How the latest health care reform changes will affect businesses

The Treasury Department made it a little easier for companies to comply with the Affordable Care Act (ACA) by delaying the employer mandate to provide health insurance for companies with 50 to 99 employees.

Those businesses will have until January 2016 before facing potential penalties, while companies with 100 or more full-time equivalent (FTE) employees still face a Jan. 1, 2015, compliance deadline.

“Some of it was about giving companies time to come into compliance, but they also don’t know yet how penalties will be enforced or collected. The law doesn’t allow the IRS to collect any penalties, so they have a real challenge trying to figure out how to collect the money,” says William F. Hutter, CEO of Sequent.

Smart Business spoke with Hutter about changes in the ACA and what they mean for employers.

What break have companies with 100 or more employees been given regarding the first year of the employer mandate?

For 2015 only, instead of being required to extend coverage to 95 percent of employees they have been granted a grace period and only need to offer coverage to 70 percent of employees.

But plans still have to meet minimum essential coverage standards and have to be affordable.

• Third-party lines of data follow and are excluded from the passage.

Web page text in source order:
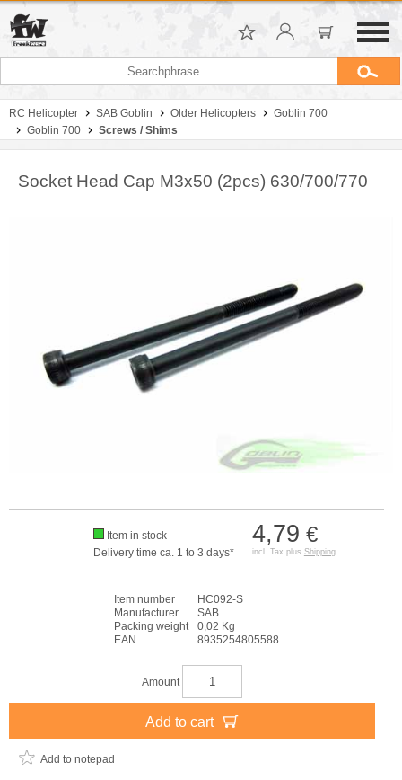
RC Helicopter SAB Goblin Older Helicopters
Goblin 700
Goblin 700
Screws / Shims
Socket Head Cap M3x50 (2pcs) 630/700/770
4,79 €
incl. Tax plus Shipping
Item in stock
Delivery time ca. 1 to 3 days*
Item number
HC092-S
Manufacturer
SAB
Packing weight
0,02 Kg
EAN
8935254805588
Amount
Add to cart
Add to notepad
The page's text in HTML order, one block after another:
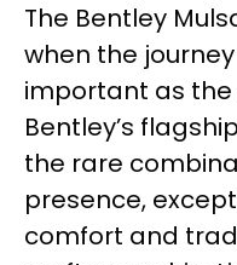
The Bentley
when the
important as the
Bentley’s
the rare
presence,
comfort and
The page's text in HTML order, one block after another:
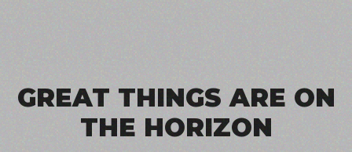
GREAT THINGS ARE ON
THE HORIZON
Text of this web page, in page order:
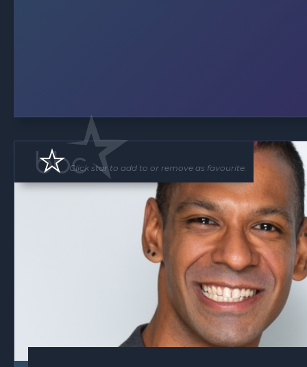
Click star to add to or remove as favourite.
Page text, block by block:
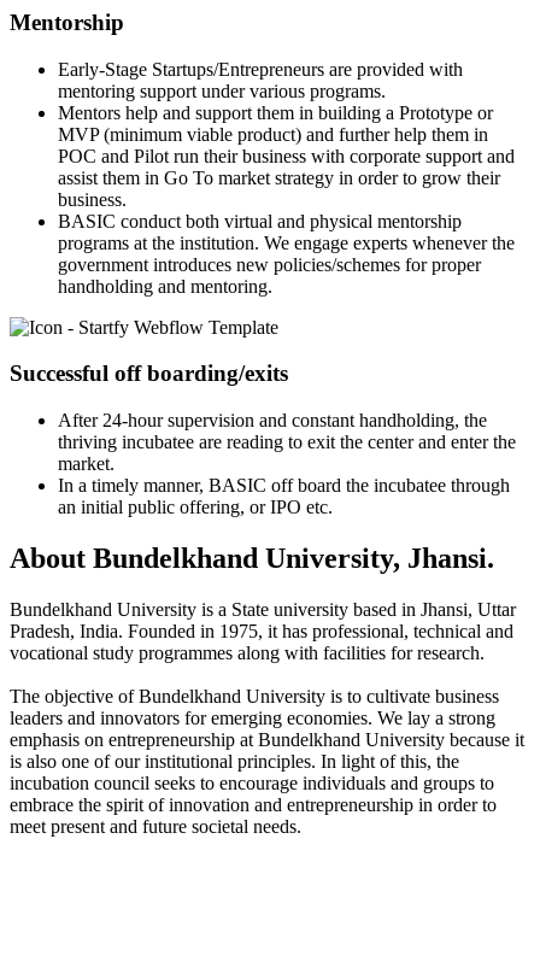
Mentorship
Early-Stage Startups/Entrepreneurs are provided with
mentoring support under various programs.
Mentors help and support them in building a Prototype or
MVP (minimum viable product) and further help them in
POC and Pilot run their business with corporate support and
assist them in Go To market strategy in order to grow their
business.
BASIC conduct both virtual and physical mentorship
programs at the institution. We engage experts whenever the
government introduces new policies/schemes for proper
handholding and mentoring.
Successful off boarding/exits
After 24-hour supervision and constant handholding, the
thriving incubatee are reading to exit the center and enter the
market.
In a timely manner, BASIC off board the incubatee through
an initial public offering, or IPO etc.
About Bundelkhand University, Jhansi.
Bundelkhand University is a State university based in Jhansi, Uttar
Pradesh, India. Founded in 1975, it has professional, technical and
vocational study programmes along with facilities for research.
The objective of Bundelkhand University is to cultivate business
leaders and innovators for emerging economies. We lay a strong
emphasis on entrepreneurship at Bundelkhand University because it
is also one of our institutional principles. In light of this, the
incubation council seeks to encourage individuals and groups to
embrace the spirit of innovation and entrepreneurship in order to
meet present and future societal needs.
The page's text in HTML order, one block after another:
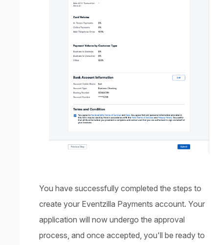
You have successfully completed the steps to
create your Eventzilla Payments account. Your
application will now undergo the approval
process, and once accepted, you'll be ready to
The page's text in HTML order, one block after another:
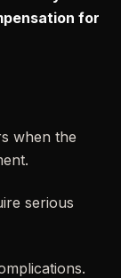
for
when the
serious
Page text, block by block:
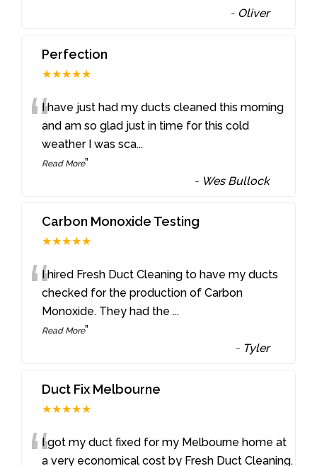
- Oliver
Perfection
★★★★★
“I have just had my ducts cleaned this morning
and am so glad just in time for this cold
weather I was sca...
Read More”
- Wes Bullock
Carbon Monoxide Testing
★★★★★
“I hired Fresh Duct Cleaning to have my ducts
checked for the production of Carbon
Monoxide. They had the...
Read More”
- Tyler
Duct Fix Melbourne
★★★★★
I got my duct fixed for my Melbourne home at
a very economical cost by Fresh Duct Cleaning.
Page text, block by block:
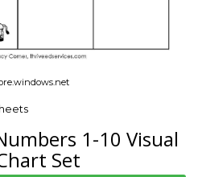
1-10 Visual
Set

While companies are getting that break, one of the most difficult aspects of the ACA is the complexity of the reporting and tracking requirements for companies. Most companies with 100 or more employees are already meeting these criteria, but it’s really a challenge for companies with variable-hour workforces.

It can be pretty challenging for retail and hospitality businesses. When you have 70 full-time employees and 50 part-time employees, tracking those variable-hour employees to get your FTE count can be pretty challenging.

What do businesses need to be doing now?

A lot of the administrative details — creating your policy, and your measurement, administrative and stability periods — need to be done now. Make sure your HR and payroll systems can handle the necessary reporting because it’s going to be virtually impossible to track it with a pencil. You need a way to extract that data from your system in a way that matches the reporting criteria.

For larger companies — 100 employees or more — their look-back period to determine employee eligibility for coverage starts this year, correct?

Yes. A large retailer based in Columbus, Ohio, decided a few months ago that employees would either be full time and eligible or part time, never working more than 27 hours a week. More companies will adopt that tactic because it’s easier. They don’t want to worry about who might become eligible in such a volatile environment as retail.

Almost every company has part-time employees who could become eligible based on the measurement period. Let’s say they work 40 hours a week during peak season, are offered and take benefits, then drop back to 20 hours a week. Normally under IRS code, going from full-time to part-time status would create an open enrollment period. But the ACA says they’re still an eligible employee because they met the criteria during the measurement period, and the change to part-time status no longer produces an open enrollment opportunity because of the stability period.

We’re trying to figure out if there’s a nuance in the ACA that address this issue, but haven’t found it. The IRS says you entered into a contract for benefits until the next open enrollment period or change in family status. So the employer would still have to provide coverage and the employee would have to pay his or her share, even if it’s too expensive on a part-time salary.

That’s one of the challenges with the ACA — it’s constantly changing and evolving. Once you digest and understand the implications of it from a business operational standpoint, it changes again. Because of the latest delay, businesses with 50 to 99 FTE employees don’t need to worry about it for a while and can probably wait until things calm down.